Dion Waiters didn't work for the Cavs, and here's why


Dion Waiters shoots too much, and the Cavaliers were OK with that.
What the Cavs and coach David Blatt wanted was for Waiters to shoot, well, differently.
Now, none of this is meant to indict the Cavs or Waiters, who returns to Cleveland today as a member of the Oklahoma City Thunder (3:30 p.m., ABC). Waiters averaged 13.7 points for the Cavs in two-and-half seasons.
The Cavs thought highly of Waiters when he was here. That's especially true of general manager David Griffin. Everyone in Cleveland wanted Waiters to work -- and that includes Waiters.
But Waiters played for three coaches with the Cavs: Byron Scott, Mike Brown and Blatt, respectively. Each began the season with the idea Waiters would start. Each quickly dispatched that thinking in favor of bringing him off the bench.
Never was it more evident the Cavs really, really, really wanted Waiters to become the starting shooting guard than this season. They felt he'd be the perfect complement to LeBron James, Kevin Love and Kyrie Irving -- with Waiters providing the role of underrated fourth option behind the Big Three. Waiters welcomed the possibility, conducting private workouts with Love and telling everyone that he and Kyrie were "the NBA's best backcourt."
But the Cavs wanted Waiters to sort of turn into a spot-up shooter. That was never his game. So he resisted. And he went back to the bench.
After Waiters' third coach and third return to the bench in three years ... well, it was time for a change, and a change for both Waiters and the Cavs.
Some folks around the league thought Blatt mishandled Waiters, that Blatt encouraged Waiters to shoot freely at the beginning, then later tried to reel him in. Others felt Waiters simply didn't respond well to coaching, regardless of who was on the sidelines.
Either way, anyone who watches J.R. Smith with the Cavs can see what the Cavs wanted Waiters to become. Smith probably shoots too much, too. And like Waiters, the Cavs are OK with it. In fact, what Smith has offered (explosive spot-up shooting) is what Blatt wanted from Waiters all along.
Still, the Cavs wanted Waiters to work. But after three coaches in three years, it's obvious it just wasn't going to happen.
Cordial Dion
Waiters was always one of my favorite players to cover. I think a lot of reporters would say the same. He's open, honest and doesn't just feed NBA fans the typical run-of-the-mill basketball jargon.

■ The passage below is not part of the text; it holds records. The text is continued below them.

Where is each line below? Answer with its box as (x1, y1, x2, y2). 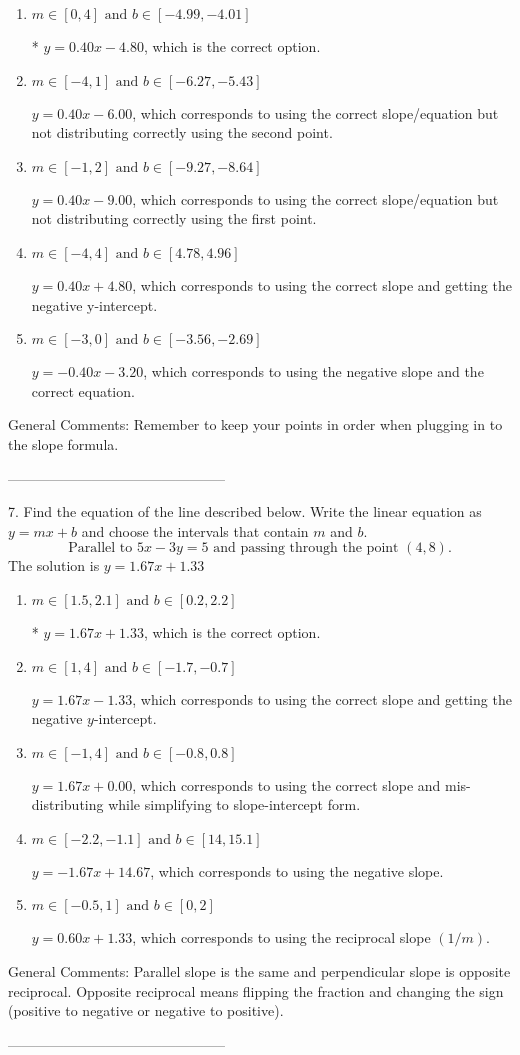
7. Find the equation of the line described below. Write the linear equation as (8, 501, 482, 522)
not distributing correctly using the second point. (31, 122, 333, 143)
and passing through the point (213, 541, 399, 556)
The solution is (8, 555, 100, 576)
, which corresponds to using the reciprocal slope (132, 927, 431, 948)
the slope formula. (8, 433, 119, 454)
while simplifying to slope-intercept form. (108, 794, 361, 815)
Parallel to (68, 541, 133, 556)
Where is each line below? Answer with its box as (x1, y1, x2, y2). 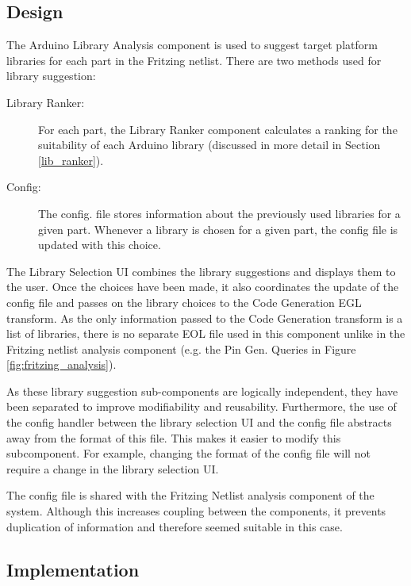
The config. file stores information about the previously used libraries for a (38, 205, 401, 221)
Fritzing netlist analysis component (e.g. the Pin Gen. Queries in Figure (6, 340, 356, 357)
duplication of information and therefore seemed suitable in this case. (6, 518, 343, 534)
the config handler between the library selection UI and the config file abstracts (6, 414, 392, 431)
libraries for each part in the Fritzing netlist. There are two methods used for (6, 52, 382, 68)
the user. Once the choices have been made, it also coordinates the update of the (6, 278, 399, 295)
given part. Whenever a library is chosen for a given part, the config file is (38, 220, 398, 237)
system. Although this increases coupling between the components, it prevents (6, 503, 386, 519)
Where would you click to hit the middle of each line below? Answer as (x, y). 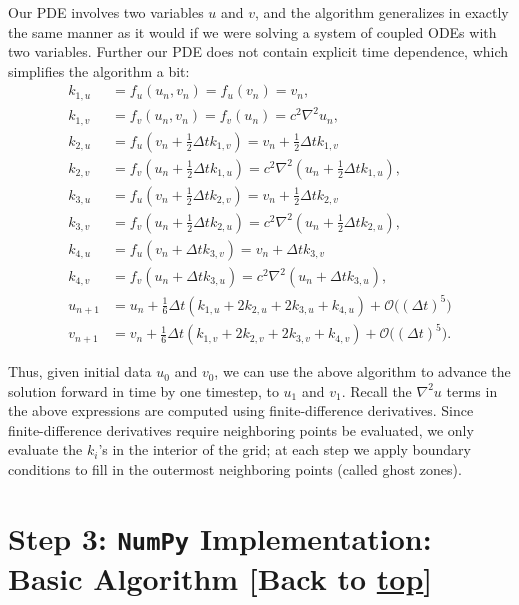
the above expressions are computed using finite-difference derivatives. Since (241, 410)
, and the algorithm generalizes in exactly (382, 12)
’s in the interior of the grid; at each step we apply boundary (284, 449)
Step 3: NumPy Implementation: (220, 537)
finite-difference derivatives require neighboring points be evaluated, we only (241, 429)
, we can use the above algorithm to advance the (362, 371)
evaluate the (45, 449)
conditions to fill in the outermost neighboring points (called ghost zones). (235, 469)
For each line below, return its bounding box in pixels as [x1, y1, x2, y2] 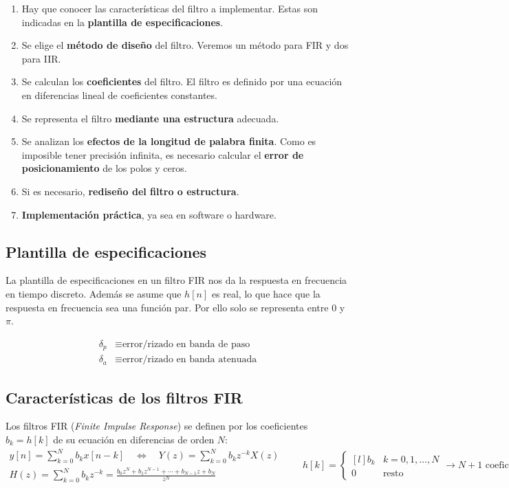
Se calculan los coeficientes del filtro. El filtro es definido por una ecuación [21, 74, 343, 89]
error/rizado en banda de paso [122, 339, 250, 349]
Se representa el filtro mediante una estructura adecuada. [21, 111, 279, 125]
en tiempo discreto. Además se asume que [6, 286, 182, 300]
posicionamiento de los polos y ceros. [21, 161, 187, 175]
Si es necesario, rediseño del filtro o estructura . [21, 184, 239, 198]
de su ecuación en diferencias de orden [53, 432, 215, 447]
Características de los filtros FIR [6, 386, 243, 408]
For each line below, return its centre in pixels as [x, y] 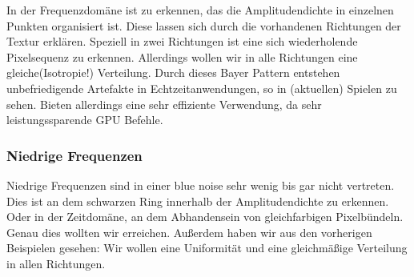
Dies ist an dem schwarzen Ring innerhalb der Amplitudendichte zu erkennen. [198, 201]
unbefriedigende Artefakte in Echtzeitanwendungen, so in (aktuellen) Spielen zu [202, 88]
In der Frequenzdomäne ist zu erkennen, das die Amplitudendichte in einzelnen [200, 10]
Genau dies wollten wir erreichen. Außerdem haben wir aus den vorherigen [189, 232]
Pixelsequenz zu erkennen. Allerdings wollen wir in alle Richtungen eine [182, 56]
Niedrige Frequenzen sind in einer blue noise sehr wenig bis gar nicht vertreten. [201, 185]
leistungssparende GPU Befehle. [85, 120]
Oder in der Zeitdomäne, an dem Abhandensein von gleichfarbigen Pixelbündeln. [205, 217]
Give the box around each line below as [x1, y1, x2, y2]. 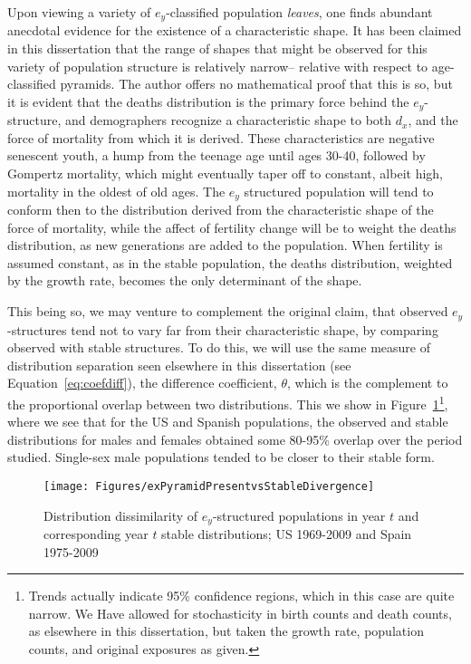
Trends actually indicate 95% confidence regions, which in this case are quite [28, 586, 455, 605]
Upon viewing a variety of [7, 3, 151, 21]
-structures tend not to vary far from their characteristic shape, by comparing [7, 320, 438, 339]
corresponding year [43, 524, 149, 544]
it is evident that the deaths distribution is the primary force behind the [7, 91, 409, 111]
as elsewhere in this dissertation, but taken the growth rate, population [28, 621, 424, 640]
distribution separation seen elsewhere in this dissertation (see [7, 355, 351, 374]
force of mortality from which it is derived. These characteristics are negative [7, 128, 435, 147]
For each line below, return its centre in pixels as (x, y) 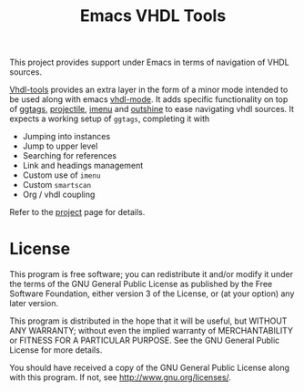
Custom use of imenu (61, 175)
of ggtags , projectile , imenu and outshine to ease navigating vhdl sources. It (152, 109)
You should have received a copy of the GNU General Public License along (149, 368)
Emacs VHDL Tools (153, 16)
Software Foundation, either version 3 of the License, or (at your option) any (152, 294)
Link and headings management (83, 166)
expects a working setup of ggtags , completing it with (110, 119)
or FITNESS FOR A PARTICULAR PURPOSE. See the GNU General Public (145, 340)
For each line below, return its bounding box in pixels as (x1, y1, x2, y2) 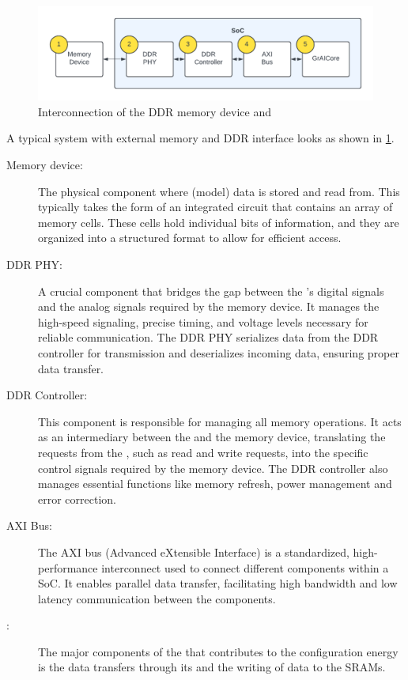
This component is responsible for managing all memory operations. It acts (38, 413, 402, 429)
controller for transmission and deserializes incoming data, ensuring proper (38, 344, 399, 361)
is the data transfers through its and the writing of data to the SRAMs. (38, 659, 386, 675)
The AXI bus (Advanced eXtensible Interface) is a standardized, (38, 543, 349, 560)
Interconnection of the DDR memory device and (38, 103, 272, 119)
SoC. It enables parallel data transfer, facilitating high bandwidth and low (38, 575, 398, 591)
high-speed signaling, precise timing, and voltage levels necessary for (38, 313, 368, 330)
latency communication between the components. (38, 590, 276, 606)
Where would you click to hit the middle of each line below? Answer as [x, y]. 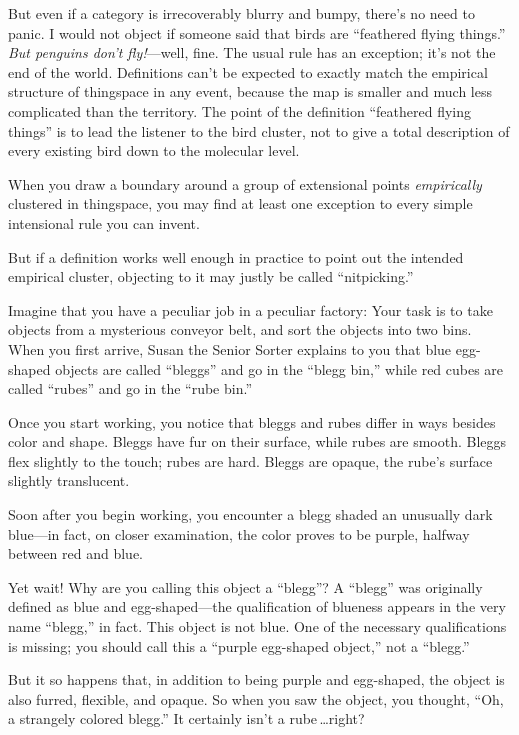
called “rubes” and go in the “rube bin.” [130, 388]
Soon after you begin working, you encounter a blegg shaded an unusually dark [250, 514]
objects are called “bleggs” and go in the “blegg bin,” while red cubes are [279, 368]
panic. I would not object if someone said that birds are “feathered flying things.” [257, 32]
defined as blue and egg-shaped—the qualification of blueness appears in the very [257, 606]
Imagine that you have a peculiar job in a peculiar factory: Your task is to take [250, 309]
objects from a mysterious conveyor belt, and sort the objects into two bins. [240, 329]
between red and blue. [75, 553]
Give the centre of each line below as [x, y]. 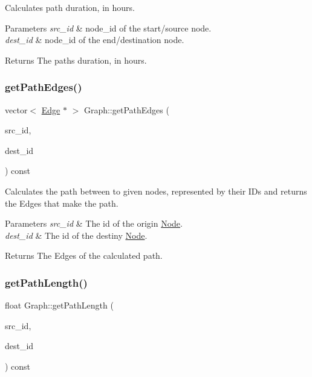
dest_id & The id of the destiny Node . [76, 235]
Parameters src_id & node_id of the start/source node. [108, 28]
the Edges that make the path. [62, 203]
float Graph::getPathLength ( [59, 305]
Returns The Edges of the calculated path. [84, 255]
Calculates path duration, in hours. [70, 7]
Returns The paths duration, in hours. [76, 60]
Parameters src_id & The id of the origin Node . [94, 223]
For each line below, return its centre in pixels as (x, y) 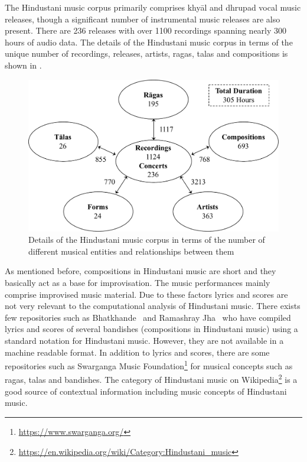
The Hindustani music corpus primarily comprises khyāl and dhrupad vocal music (153, 7)
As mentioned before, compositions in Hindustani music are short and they (141, 271)
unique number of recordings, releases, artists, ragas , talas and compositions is (146, 53)
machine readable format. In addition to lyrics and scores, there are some (137, 352)
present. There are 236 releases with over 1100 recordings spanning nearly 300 (146, 30)
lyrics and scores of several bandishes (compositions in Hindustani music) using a (151, 329)
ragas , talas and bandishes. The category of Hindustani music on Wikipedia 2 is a (151, 379)
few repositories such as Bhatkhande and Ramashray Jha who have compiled (148, 317)
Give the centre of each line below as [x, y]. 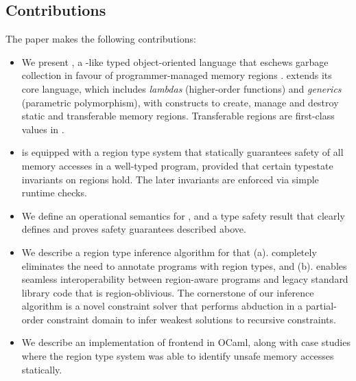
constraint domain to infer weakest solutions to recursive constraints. [191, 319]
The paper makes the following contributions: [101, 39]
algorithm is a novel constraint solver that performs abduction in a [162, 306]
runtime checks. [54, 193]
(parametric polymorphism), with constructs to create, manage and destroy [180, 102]
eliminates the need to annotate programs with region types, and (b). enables [184, 265]
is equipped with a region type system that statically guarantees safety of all [182, 152]
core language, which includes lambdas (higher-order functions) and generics [181, 88]
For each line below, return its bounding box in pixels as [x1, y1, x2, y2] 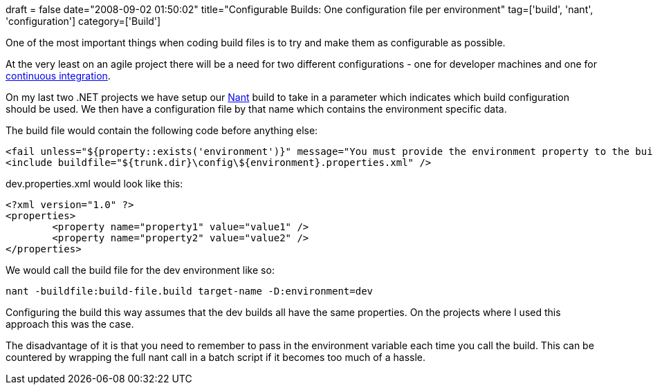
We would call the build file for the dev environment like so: [6, 264, 275, 276]
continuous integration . [6, 70, 111, 82]
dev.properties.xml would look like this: [6, 178, 183, 189]
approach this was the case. [6, 318, 134, 330]
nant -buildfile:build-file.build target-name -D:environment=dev [6, 286, 374, 297]
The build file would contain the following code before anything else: [6, 124, 318, 136]
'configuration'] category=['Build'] [6, 15, 161, 27]
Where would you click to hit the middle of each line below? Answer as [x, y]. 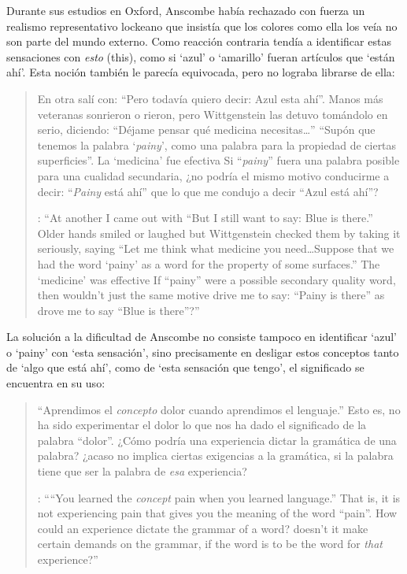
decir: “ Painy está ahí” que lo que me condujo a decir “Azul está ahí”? [208, 191]
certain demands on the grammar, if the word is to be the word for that [210, 544]
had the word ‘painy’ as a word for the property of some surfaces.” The [209, 263]
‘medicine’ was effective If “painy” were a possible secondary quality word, [216, 279]
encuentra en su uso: [56, 383]
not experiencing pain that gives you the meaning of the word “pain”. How [217, 513]
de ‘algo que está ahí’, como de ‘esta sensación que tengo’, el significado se [185, 367]
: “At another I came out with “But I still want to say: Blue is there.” [205, 218]
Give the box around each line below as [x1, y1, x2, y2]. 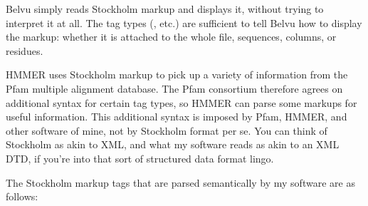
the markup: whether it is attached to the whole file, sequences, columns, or [6, 29, 337, 44]
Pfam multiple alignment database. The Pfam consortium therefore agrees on [6, 81, 343, 96]
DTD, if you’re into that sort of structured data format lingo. [6, 150, 274, 165]
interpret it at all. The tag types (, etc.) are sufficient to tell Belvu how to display [6, 15, 362, 30]
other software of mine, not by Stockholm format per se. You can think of [6, 123, 327, 138]
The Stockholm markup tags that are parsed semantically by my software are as [6, 175, 355, 190]
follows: [6, 189, 38, 204]
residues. [6, 43, 43, 58]
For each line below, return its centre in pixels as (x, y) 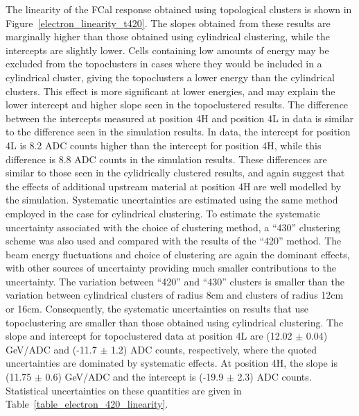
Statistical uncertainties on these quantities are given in (124, 390)
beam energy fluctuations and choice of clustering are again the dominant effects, (178, 254)
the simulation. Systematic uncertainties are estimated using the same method (172, 200)
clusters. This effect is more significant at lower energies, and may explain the (170, 91)
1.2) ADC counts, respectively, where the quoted (214, 349)
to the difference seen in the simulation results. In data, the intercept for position (178, 132)
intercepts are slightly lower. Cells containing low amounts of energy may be (167, 50)
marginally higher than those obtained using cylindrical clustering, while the (168, 36)
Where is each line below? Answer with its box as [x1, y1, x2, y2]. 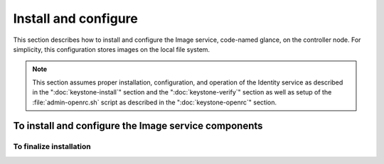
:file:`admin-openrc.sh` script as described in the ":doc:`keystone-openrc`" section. [32, 98, 277, 106]
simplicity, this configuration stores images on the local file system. [13, 45, 210, 53]
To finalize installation [13, 142, 92, 152]
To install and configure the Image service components [13, 120, 263, 132]
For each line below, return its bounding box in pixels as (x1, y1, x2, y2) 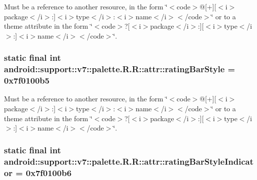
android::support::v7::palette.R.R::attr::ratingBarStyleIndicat (4, 155, 254, 167)
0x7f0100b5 (4, 74, 50, 87)
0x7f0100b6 (26, 166, 72, 179)
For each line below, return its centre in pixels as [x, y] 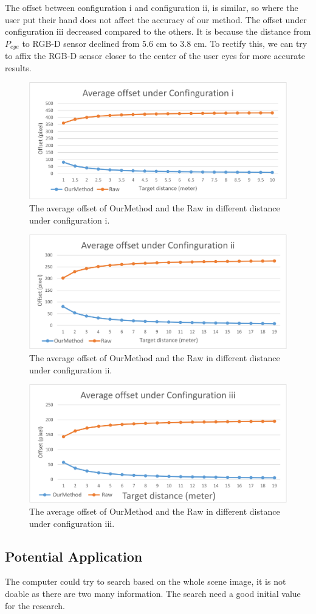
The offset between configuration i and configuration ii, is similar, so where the [152, 7]
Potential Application [74, 556]
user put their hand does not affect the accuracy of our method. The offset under [156, 19]
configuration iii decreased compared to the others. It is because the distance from [158, 31]
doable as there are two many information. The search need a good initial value [153, 594]
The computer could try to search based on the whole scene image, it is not [146, 581]
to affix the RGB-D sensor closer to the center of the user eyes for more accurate [155, 56]
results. [18, 67]
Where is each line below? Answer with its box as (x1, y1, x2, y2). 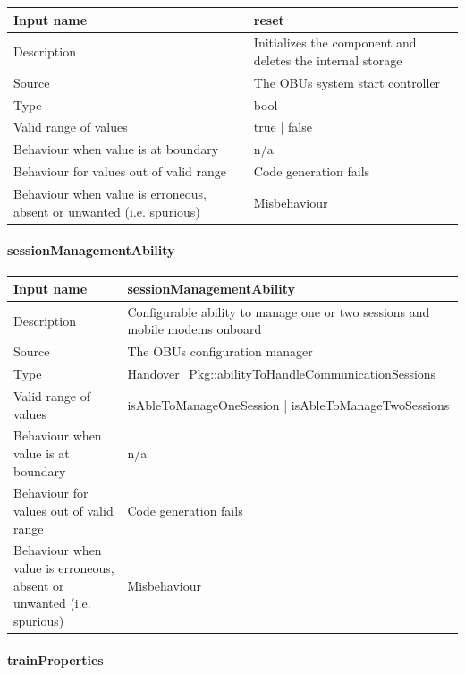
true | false (253, 117, 312, 136)
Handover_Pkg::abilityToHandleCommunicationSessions (127, 364, 436, 383)
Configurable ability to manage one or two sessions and (127, 302, 430, 320)
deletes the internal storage (253, 50, 402, 69)
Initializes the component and (253, 33, 417, 52)
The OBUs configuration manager (127, 342, 313, 361)
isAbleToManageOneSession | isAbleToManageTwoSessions (127, 395, 450, 414)
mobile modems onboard (127, 320, 262, 338)
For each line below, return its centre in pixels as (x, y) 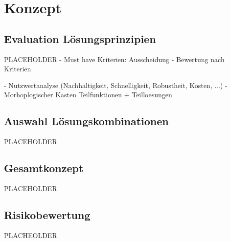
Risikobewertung (47, 214)
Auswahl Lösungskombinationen (86, 121)
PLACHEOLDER (31, 235)
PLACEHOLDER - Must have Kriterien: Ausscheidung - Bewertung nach (114, 59)
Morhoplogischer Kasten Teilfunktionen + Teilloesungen (88, 95)
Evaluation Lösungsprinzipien (80, 38)
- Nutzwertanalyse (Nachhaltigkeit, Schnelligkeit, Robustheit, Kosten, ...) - (116, 85)
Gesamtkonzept (44, 168)
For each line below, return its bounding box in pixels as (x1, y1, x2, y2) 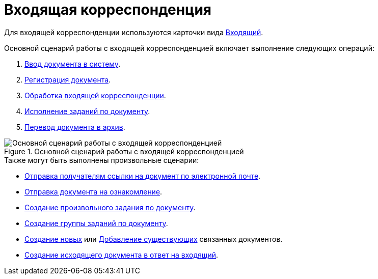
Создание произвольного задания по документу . (24, 203, 196, 212)
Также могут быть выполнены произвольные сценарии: (4, 155, 199, 164)
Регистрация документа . (24, 75, 111, 84)
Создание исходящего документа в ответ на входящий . (24, 250, 219, 259)
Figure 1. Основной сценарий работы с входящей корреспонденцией (4, 147, 244, 156)
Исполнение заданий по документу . (24, 106, 150, 116)
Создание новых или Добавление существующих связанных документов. (24, 234, 283, 243)
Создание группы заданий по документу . (24, 218, 168, 228)
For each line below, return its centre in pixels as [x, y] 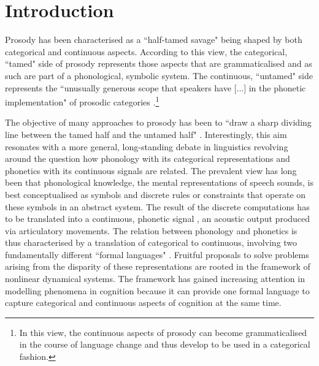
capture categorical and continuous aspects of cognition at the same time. [143, 303]
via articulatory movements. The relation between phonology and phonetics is [151, 230]
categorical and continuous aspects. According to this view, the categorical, [146, 51]
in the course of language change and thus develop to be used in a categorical [165, 344]
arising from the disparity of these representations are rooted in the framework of [158, 266]
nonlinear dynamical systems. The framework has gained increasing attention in [155, 279]
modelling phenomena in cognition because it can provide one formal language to [157, 290]
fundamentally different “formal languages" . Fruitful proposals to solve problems [157, 254]
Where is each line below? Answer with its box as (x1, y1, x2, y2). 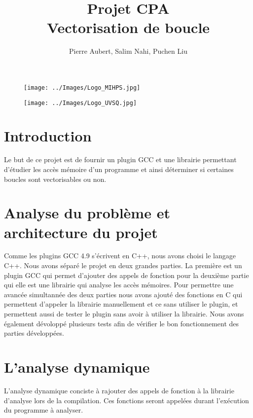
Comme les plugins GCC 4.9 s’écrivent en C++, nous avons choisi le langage (4, 250, 236, 261)
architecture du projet (4, 222, 158, 242)
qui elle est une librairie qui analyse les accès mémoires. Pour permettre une (4, 279, 234, 290)
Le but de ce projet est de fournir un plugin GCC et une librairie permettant (4, 154, 237, 165)
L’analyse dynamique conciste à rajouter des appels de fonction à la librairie (4, 385, 234, 395)
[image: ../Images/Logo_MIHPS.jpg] (24, 84, 141, 91)
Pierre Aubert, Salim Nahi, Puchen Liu (69, 46, 187, 56)
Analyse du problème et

Last season, a national media outlet reported Waiters told friends "he wanted traded" from the Cavs. Less than an hour later, News-Herald beat writer Bob Finnan and I were standing in the dressing room, and Waiters was at his locker. We looked at Waiters. We looked at each other. We shrugged and approached him.
We asked if the story was true. We wondered if he really wanted out.
Waiters seemed really glad someone mentioned it.
"Man, I don't want to go nowhere," he said. "I was taking a nap and people started texting me and woke me up. I didn't know anything about that story. I don't want to be traded. I love it here."
He then went on and on about how he had just bought a pool table and wouldn't want to move it, how he felt that the team was starting to gel.
But a little more than a year later, Waiters is gone. He is a key part of the Thunder, expected to assist Kevin Durant and Russell Westbrook in the scoring department -- and you guessed it, while coming off the bench.
So far, the results are mixed, with Waiters averaging 11.4 points in eight games, but also shooting a career-low 39.8 percent from the field.
Waiters may become a really good player in this league. He's pretty good now, actually. But the Cavs wanted a spot-up shooter, and Waiters was never that guy. He never will be. It's not his game.
But if nothing else, the Cavs can thank Waiters for delivering the spot-shooter they needed.